YouTube comments for Granola.

One commenter says “this app is perfect. Best AI note taker I’ve used.” Even this commenter, though, goes on to say that the price is “steep” and that the AI lacks “full workspace context.”

What this means is Granola can only understand one meeting at a time. It cannot comprehend multiple meetings simultaneously to give you strategy analysis or identify recurring strengths and weaknesses across sales calls. tl;dv, by contrast, can.

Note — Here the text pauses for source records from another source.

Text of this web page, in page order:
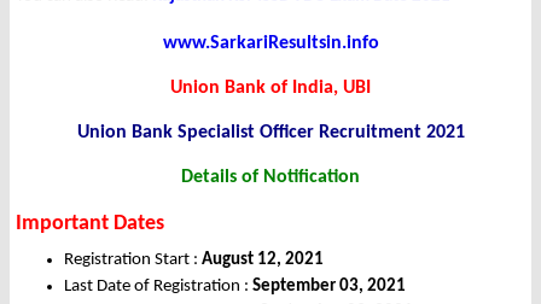
www.SarkariResultsin.info
Union Bank of India, UBI
Union Bank Specialist Officer Recruitment 2021
Details of Notification
Important Dates
Registration Start : August 12, 2021
Last Date of Registration : September 03, 2021
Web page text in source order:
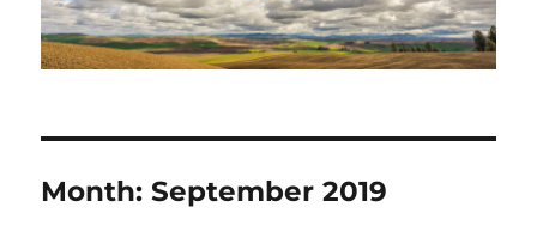
Month:September 2019
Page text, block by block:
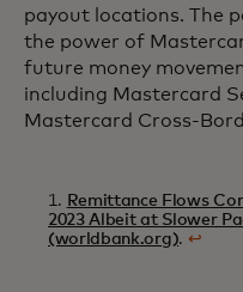
payout locations. The
the power of
future money
including Mastercard
Mastercard Cross-
1. Remittance Flows
2023 Albeit at Slower
(worldbank.org). ↩
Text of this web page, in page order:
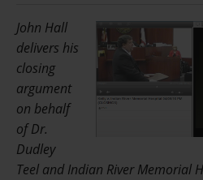
John Hall
delivers his
closing
argument
on behalf
of Dr.
Dudley
Teel and Indian River Memorial
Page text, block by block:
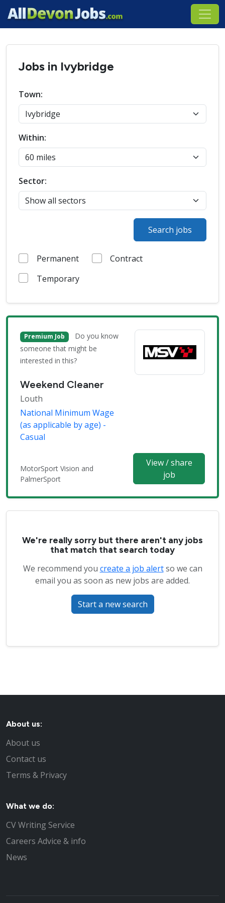
Jobs in Ivybridge
Town:
Within:
Sector:
Search jobs
Permanent
Contract
Temporary
Premium Job
Do you know
someone that might be
interested in this?
Weekend Cleaner
Louth
National Minimum Wage
(as applicable by age) -
Casual
MotorSport Vision and
PalmerSport
View / share
job
We're really sorry but there aren't any jobs
that match that search today
We recommend you create a job alertso we can
email you as soon as new jobs are added.
Start a new search
About us:
About us
Contact us
Terms & Privacy
What we do:
CV Writing Service
Careers Advice & info
News
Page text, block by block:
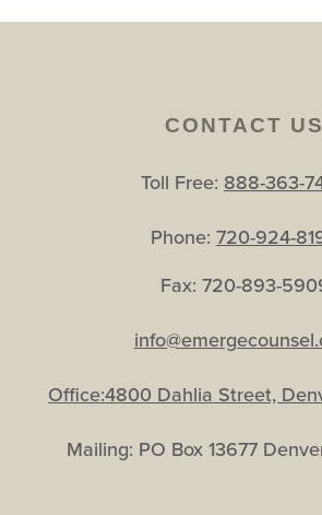
CONTACT US
Toll Free: 888-363-
Phone: 720-924-
Fax: 720-893-
Office:4800 Dahlia Street,
Mailing: PO Box 13677
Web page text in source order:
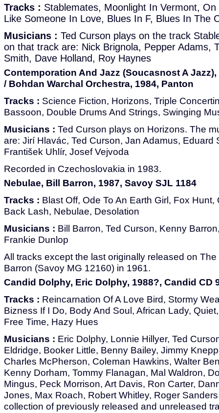
Tracks : Stablemates, Moonlight In Vermont,
Like Someone In Love, Blues In F, Blues In The
Musicians : Ted Curson plays on the track
on that track are: Nick Brignola, Pepper Adams,
Smith, Dave Holland, Roy Haynes
Contemporation And Jazz (Soucasnost A
/ Bohdan Warchal Orchestra, 1984, Panton
Tracks : Science Fiction, Horizons, Triple
Bassoon, Double Drums And Strings, Swinging
Musicians : Ted Curson plays on Horizons. The
are: Jirí Hlavác, Ted Curson, Jan Adamus, Eduard
František Uhlír, Josef Vejvoda
Recorded in Czechoslovakia in 1983.
Nebulae, Bill Barron, 1987, Savoy SJL 1184
Tracks : Blast Off, Ode To An Earth Girl, Fox
Back Lash, Nebulae, Desolation
Musicians : Bill Barron, Ted Curson, Kenny
Frankie Dunlop
All tracks except the last originally released on The
Barron (Savoy MG 12160) in 1961.
Candid Dolphy, Eric Dolphy, 1988?, Candid CD
Tracks : Reincarnation Of A Love Bird, Stormy
Bizness If I Do, Body And Soul, African Lady,
Free Time, Hazy Hues
Musicians : Eric Dolphy, Lonnie Hillyer, Ted
Eldridge, Booker Little, Benny Bailey, Jimmy
Charles McPherson, Coleman Hawkins, Walter
Kenny Dorham, Tommy Flanagan, Mal Waldron,
Mingus, Peck Morrison, Art Davis, Ron Carter,
Jones, Max Roach, Robert Whitley, Roger
collection of previously released and unreleased
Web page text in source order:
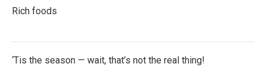
Rich foods
‘Tis the season — wait, that’s not the real thing!
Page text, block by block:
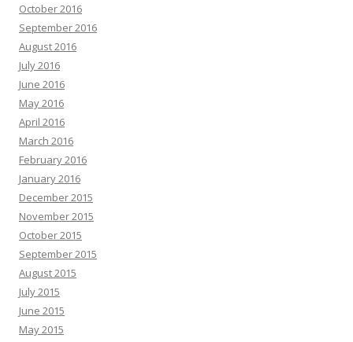
October 2016
September 2016
August 2016
July 2016
June 2016
May 2016
April 2016
March 2016
February 2016
January 2016
December 2015
November 2015
October 2015
September 2015
August 2015
July 2015
June 2015
May 2015
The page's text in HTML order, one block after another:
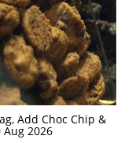
Add Choc Chip &
2026
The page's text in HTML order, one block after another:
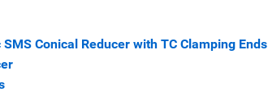
Conical Reducer with TC Clamping Ends
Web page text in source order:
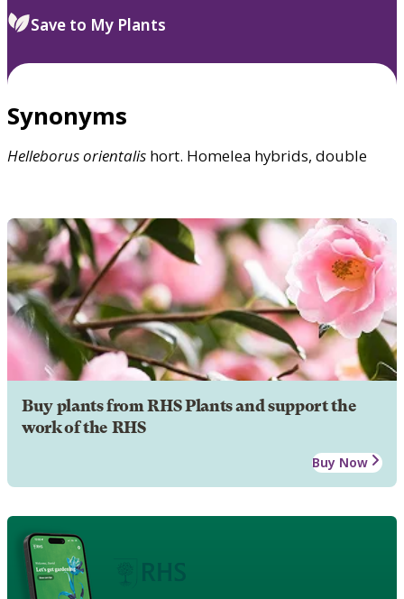
Save to My Plants
Synonyms
Helleborusorientalis hort. Homelea hybrids, double
Buy plants from RHS Plants and support the
work of the RHS
Buy Now
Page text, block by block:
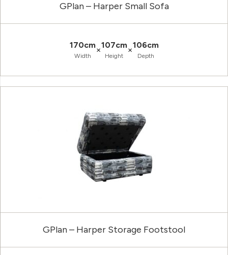
GPlan – Harper Small Sofa
170cm
Width
×107cm
Height
×106cm
Depth
GPlan – Harper Storage Footstool
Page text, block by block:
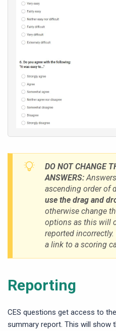
DO NOT CHANGE
ANSWERS:
ascending order of
use the drag and
otherwise change
options as this will
reported
a link to a scoring
Reporting
CES questions get access to the
summary report. This will show
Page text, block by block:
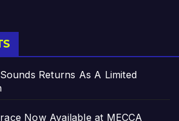
Sounds Returns As A Limited
Now Available at MECCA

One of the other commenters says, “I’m surprised it doesn’t identify speakers in its transcription.” This surprised me too. I understand it uses a different technology, so it can be difficult to work out who’s speaking when it’s not actually in the call, but after trying out dozens of note takers it’s something I’ve come to expect, and going without feels like a step backwards.

A third commenter noted that it “currently requires a Google Workspace account to work,” which was a problem I hit too when I first tested. That’s since changed. As @digit432 points out, a personal account works now, and Granola’s current sign-in supports Google Workspace, personal Gmail and Microsoft accounts. The older comments reflect how it used to be, not how it works today.

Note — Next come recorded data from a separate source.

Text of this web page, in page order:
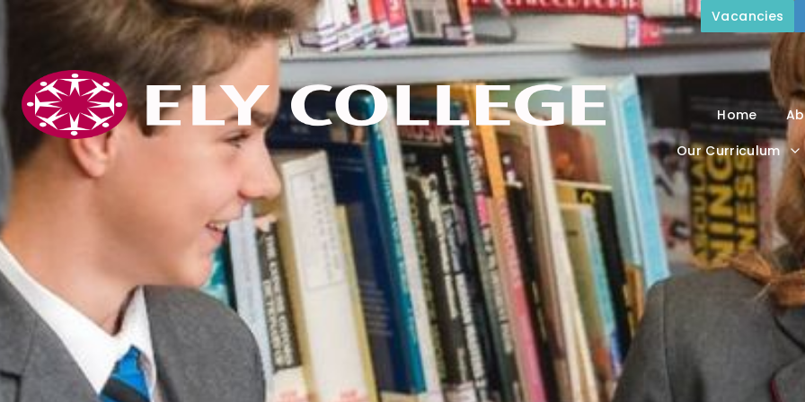
Home
Our Curriculum
Vacancies
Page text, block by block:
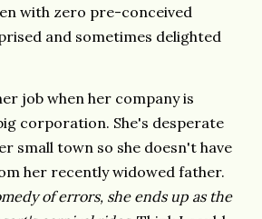
with zero pre-conceived
and sometimes delighted
job when her company is
corporation. She's desperate
small town so she doesn't have
her recently widowed father.
of errors, she ends up as the
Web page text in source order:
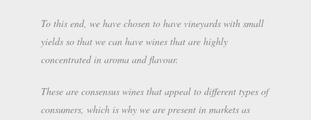
To this end, we have chosen to have vineyards with small
yields so that we can have wines that are highly
concentrated in aroma and flavour.
These are consensus wines that appeal to different types of
consumers, which is why we are present in markets as
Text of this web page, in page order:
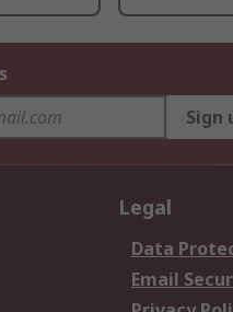
Sign
Legal
Data
Email
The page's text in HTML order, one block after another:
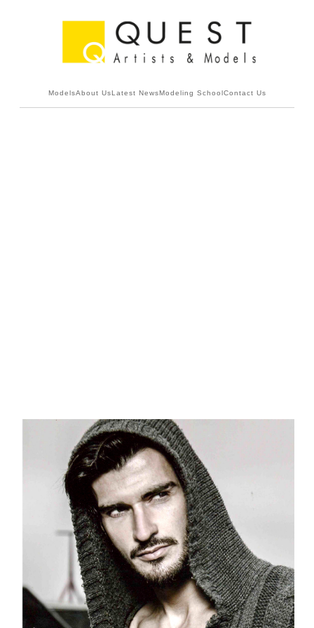
ModelsAbout UsLatest NewsModeling SchoolContact Us
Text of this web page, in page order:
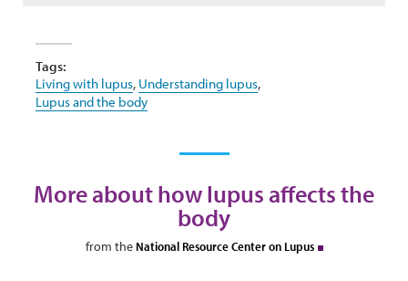
Tags:
Living with lupus, Understanding lupus,
Lupus and the body
More about how lupus affects the
body
from the National Resource Center on Lupus
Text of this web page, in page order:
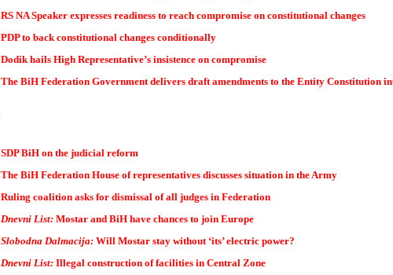
RS NA Speaker expresses readiness to reach compromise on constitutional changes
PDP to back constitutional changes conditionally
Dodik hails High Representative’s insistence on compromise
The BiH Federation Government delivers draft amendments to the Entity Constitution
SDP BiH on the judicial reform
The BiH Federation House of representatives discusses situation in the Army
Ruling coalition asks for dismissal of all judges in Federation
Dnevni List: Mostar and BiH have chances to join Europe
Slobodna Dalmacija: Will Mostar stay without ‘its’ electric power?
Dnevni List: Illegal construction of facilities in Central Zone
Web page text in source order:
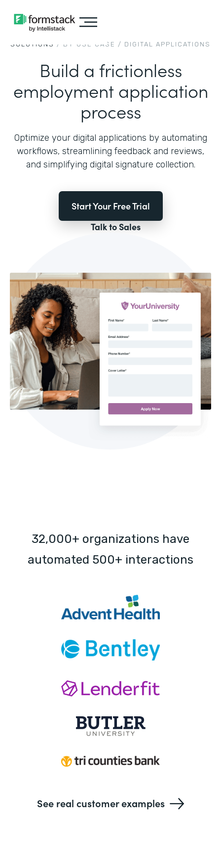
SOLUTIONS / BY USE CASE / DIGITAL APPLICATIONS
Build a frictionless
employment application
process
Optimize your digital applications by automating
workflows, streamlining feedback and reviews,
and simplifying digital signature collection.
Start Your Free Trial
Talk to Sales
32,000+ organizations have
automated 500+ interactions
See real customer examples
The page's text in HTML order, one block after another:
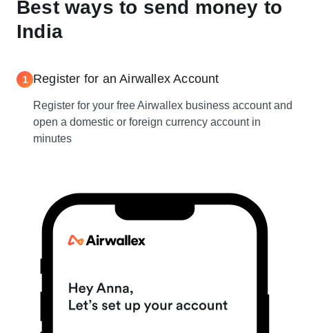
Best ways to send money to
India
1 Register for an Airwallex Account
Register for your free Airwallex business account and
open a domestic or foreign currency account in
minutes
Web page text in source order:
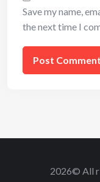
Save my name,
the next time I
2026© All
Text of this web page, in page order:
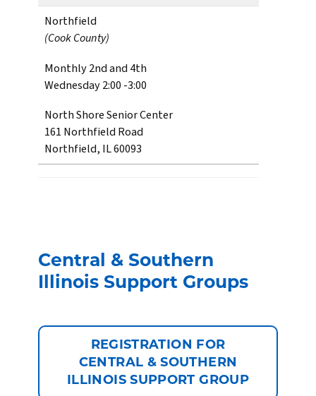
Northfield
(Cook County)
Monthly 2nd and 4th
Wednesday 2:00 -3:00
North Shore Senior Center
161 Northfield Road
Northfield, IL 60093
Central & Southern
Illinois Support Groups
REGISTRATION FOR
CENTRAL & SOUTHERN
ILLINOIS SUPPORT GROUP
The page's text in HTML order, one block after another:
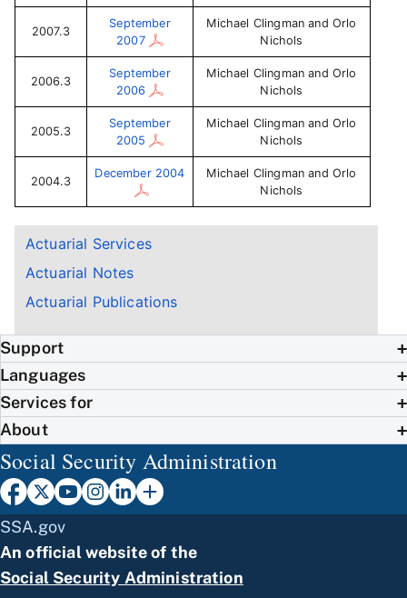
Actuarial Services
Actuarial Notes
Actuarial Publications
2007.3
September
2007
Michael Clingman and Orlo
Nichols
2006.3
September
2006
Michael Clingman and Orlo
Nichols
2005.3
September
2005
Michael Clingman and Orlo
Nichols
2004.3
December 2004
Michael Clingman and Orlo
Nichols
Support
Languages
Services for
About
Social Security Administration
SSA.gov
An official website of the
Social Security Administration

A negative Youtube comment for Granola

One commenter found the Granola review to be too biased, even claiming that it was a “paid review.” This user claims to have tried Granola with a friend to check its accuracy and was disappointed that it was only “90-92%.” They make a point that there are other platforms out there that are more accurate and cheaper. He’s not wrong there, but I do have to say that 92% is pretty good for an AI live transcription tool.

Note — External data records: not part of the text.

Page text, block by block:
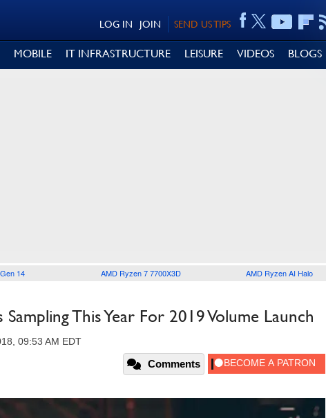
SEND US TIPS
JOIN
LOG IN
MOBILE IT INFRASTRUCTURE LEISURE VIDEOS BLOGS
14 AMD Ryzen 7 7700X3D AMD Ryzen AI Halo
This Year For 2019 Volume Launch
09:53 AM EDT
Comments
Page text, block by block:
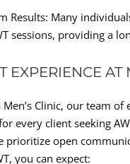
Results: Many
sessions, providing a
EXPERIENCE
Men’s Clinic, our team
every client seeking
prioritize open
you can expect:
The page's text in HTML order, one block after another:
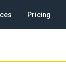
Pricing
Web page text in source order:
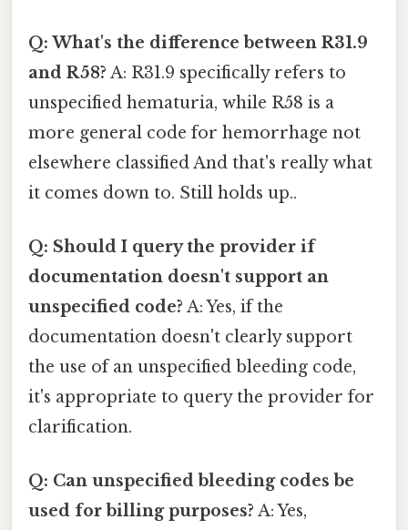
Q: What's the difference between R31.9
and R58? A: R31.9 specifically refers to
unspecified hematuria, while R58 is a
more general code for hemorrhage not
elsewhere classified And that's really what
it comes down to. Still holds up..
Q: Should I query the provider if
documentation doesn't support an
unspecified code? A: Yes, if the
documentation doesn't clearly support
the use of an unspecified bleeding code,
it's appropriate to query the provider for
clarification.
Q: Can unspecified bleeding codes be
used for billing purposes? A: Yes,
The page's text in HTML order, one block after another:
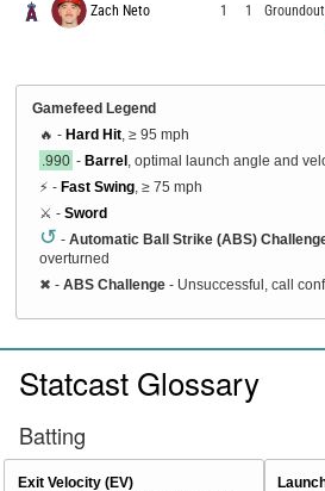
Zach Neto 1 1 Groundout
Gamefeed Legend
🔥 - Hard Hit , ≥ 95 mph
.990 - Barrel , optimal launch angle and
⚡ - Fast Swing , ≥ 75 mph
⚔️ - Sword
↺ - Automatic Ball Strike (ABS)
overturned
✖ - ABS Challenge - Unsuccessful, call
Statcast Glossary
Batting
Exit Velocity (EV)
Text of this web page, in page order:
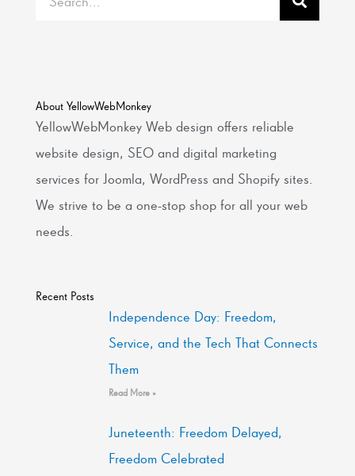
About YellowWebMonkey
YellowWebMonkey Web design offers reliable
website design, SEO and digital marketing
services for Joomla, WordPress and Shopify sites.
We strive to be a one-stop shop for all your web
needs.
Recent Posts
Independence Day: Freedom,
Service, and the Tech That Connects
Them
Read More »
Juneteenth: Freedom Delayed,
Freedom Celebrated
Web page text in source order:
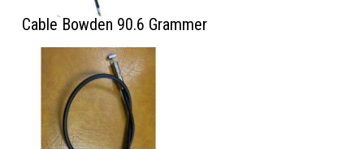
Cable Bowden 90.6 Grammer
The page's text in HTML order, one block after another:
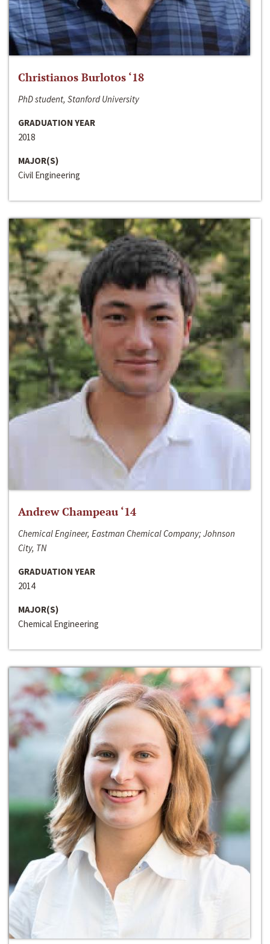
Christianos Burlotos ‘18
PhD student, Stanford University
GRADUATION YEAR
2018
MAJOR(S)
Civil Engineering
Andrew Champeau ‘14
Chemical Engineer, Eastman Chemical Company; Johnson
City, TN
GRADUATION YEAR
2014
MAJOR(S)
Chemical Engineering

To jump back to the Google Workspace comment, a user asked about smoother integrations for it on Reddit. 

A low-engagement Reddit post about Granola's weak integration

The poster uses Granola to transcribe meetings. Even though the Google Workspace calendar triggers transcripts, they say there’s no post-call workflow to automatically send meeting notes from one place to another. 

The user specifies in a comment that they want to automatically sync notes to a Google Doc without copying and pasting, but that appears to be impossible to do natively as of January 2026. However, if you have Zapier, they are more than willing to help out. Just look how much effort they’re putting in to get ranked on Google.

Zapier allows you to sync Granola AI with your Google Docs.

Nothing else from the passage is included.